Notably, the deities remain dual in the above two ṛk-s, but they are explicitly identified as twin Rudra-s. While some students of the Veda have taken this use of Rudra to be merely an appellation transferred to the deities of the first ṛk, there is no support for that. Mitra and Varuṇa are unanimously categorized in the Āditya class, as its leading exemplars, and never placed in the Rudra class. Hence, we have to understand the twin Rudra-s of the above two ṛk-s differently. First, their raudra nature is explicitly indicated in the entreaty to be benign (adruhvāṇeṣam). Second, they are described as sutrātrā, good rescuers, which immediately brings to mind the Aśvin-s who are frequently invoked in such a capacity. In the RV, Rudra in singular denotes the god, in his unitary form, and as the father of his class. Rudra-s in the plural refer to the entire class or the Marut-s. The dual form of Rudra applies only to the Aśvin-s everywhere else in the RV. In particular, the Atri-s repeatedly refer to them as such: e.g., RV 5.73.8, 5.75.3 and in RV 5.41.3 they are invoked together with Rudra as Asuro Divaḥ. Thus, we posit that in RV 5.70.2-3, Urucakri Ātreya implies the Aśvin-s by the dual form of Rudra and not the twin Āditya-s.

The last ṛk of the sūkta goes thus:
mā kasyādbhutakratū yakṣam bhujemā tanūbhiḥ । mā śeṣasā mā tanasā ॥
May you two of wondrous deeds not make us experience some phantom with our bodies. Neither with the rest [of our people] nor with our descendants.

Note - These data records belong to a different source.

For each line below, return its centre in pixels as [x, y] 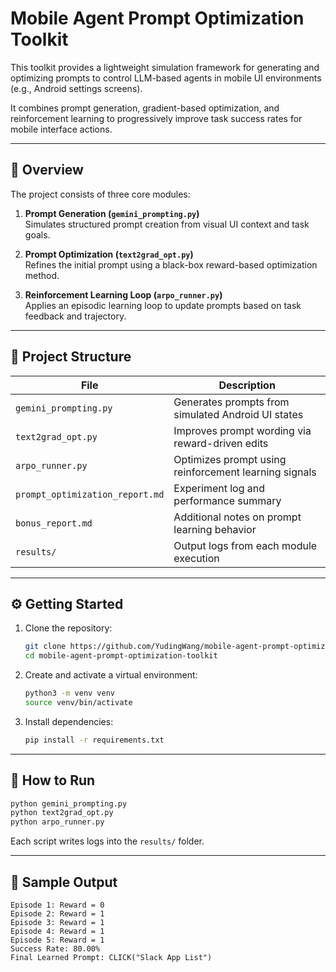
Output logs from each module [245, 545]
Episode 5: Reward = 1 [57, 940]
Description [247, 385]
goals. [37, 234]
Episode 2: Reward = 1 [57, 914]
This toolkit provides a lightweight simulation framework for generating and [165, 67]
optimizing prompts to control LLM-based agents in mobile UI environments [166, 78]
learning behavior [215, 529]
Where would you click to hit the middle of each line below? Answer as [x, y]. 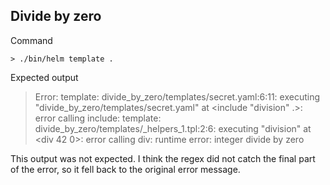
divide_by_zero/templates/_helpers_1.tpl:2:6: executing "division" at [173, 128]
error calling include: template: [98, 118]
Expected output [44, 77]
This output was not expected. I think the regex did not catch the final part [163, 158]
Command [31, 40]
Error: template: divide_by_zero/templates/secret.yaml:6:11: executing [177, 96]
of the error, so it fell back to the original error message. [125, 169]
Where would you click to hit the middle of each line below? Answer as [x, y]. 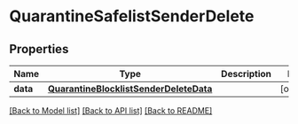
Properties [39, 49]
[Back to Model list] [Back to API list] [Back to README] [111, 111]
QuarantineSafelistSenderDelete [132, 16]
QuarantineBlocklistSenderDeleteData [130, 89]
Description [247, 74]
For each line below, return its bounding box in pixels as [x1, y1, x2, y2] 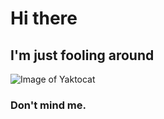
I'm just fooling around [10, 47, 155, 64]
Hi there [10, 7, 78, 30]
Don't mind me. [10, 98, 87, 112]

The word yakṣa (neuter) could be taken to mean a ghostly apparition or phantom — perhaps one which causes a disease — a yakṣma. The imploration is to avoid the possession of the ritualist’s own body or that of this people or descendants by such a phantom. On the one hand, this is rather reminiscent of the supplications to Rudra for similar protection, often with the negative particle mā. On the other, it is reminiscent of the supplication to Varuṇa to be relieved from his heḷas (=“fury”; also, a feature of Rudra) for the sins that he unerringly notices. For instance, we have in the śruti the imploration of Śunaḥśepa:

ava te heḷo varuṇa namobhir
ava yajñebhir īmahe havirbhiḥ ।
kṣayann asmabhyam asura pracetā
rājann enāṃsi śiśrathaḥ kṛtāni ॥ RV 1.24.14
We avert your fury (heḷas) O Varuṇa with obeisances,
we implore to avert it by rituals and oblations;
ruling, for us, O all-seeing Asura,
you will give release from the sins that were done.

Thus, both Varuṇa and Rudra share not only the heḷas but are also known as Asura-s (the latter being emphasized for the cognate of Varuṇa in the Iranic branch of the religion, and remembered for Odin (see below) in the Northern Germanic religion). Thus, even though Varuṇa or Mitra are never called Rudra-s, they have a certain overlap of category, particularly in the actions of Varuṇa, and perhaps, to a degree, in the Iranic world in the cognate of Mitra. We believe that in the sūkta under consideration, Urucakri Ātreya plays on this overlap in the final ṛk by not naming any deity but simply using the dual epithet adbhutakratū. Thus, we suggest that he is purposefully ambivalent to cover both sets of twin deities referred to in the sūkta — the Āditya dyad or the twin Rudra-s, i.e., the Aśvin-s. The epithet adbhutakratū will transparently apply to the Aśvin-s as they are frequently described as wonderworkers in the śruti. The ṛk could also apply to Mitra and Varuṇa in the sense of supplication to avoid their heḷas. The invocation of the heḷas of Mitra, Varuṇa, and the Marut-s, representing the intersection of their respective functional categories can be seen in RV 1.94.12 composed by Kutsa Āṅgirasa:

ayam mitrasya varuṇasya dhāyase
‘vayātām marutāṃ heḷo adbhutaḥ ।
mṛḷā su no bhūtv eṣām manaḥ punar
agne sakhye mā riṣāmā vayaṃ tava ॥
This one is to be fed ghee [literally suckled],
as the wondrous pacifier of the fury of Mitra and Varuṇa, and of the Maruts.
Have mercy on us! May the mind of these (the above deva-s) be good again
O Agni, in your friendship, may we not be harmed.

This overlap in category has confused some Indo-Europeanists of the Dumezilianist strain. They have split hairs and gone into contortions about whether the Germanic Odin represents a cognate of Varuṇa or Rudra. This ancient functional intersection has meant that one or the other class of deities could have served as a locus for absorption of traits of the other.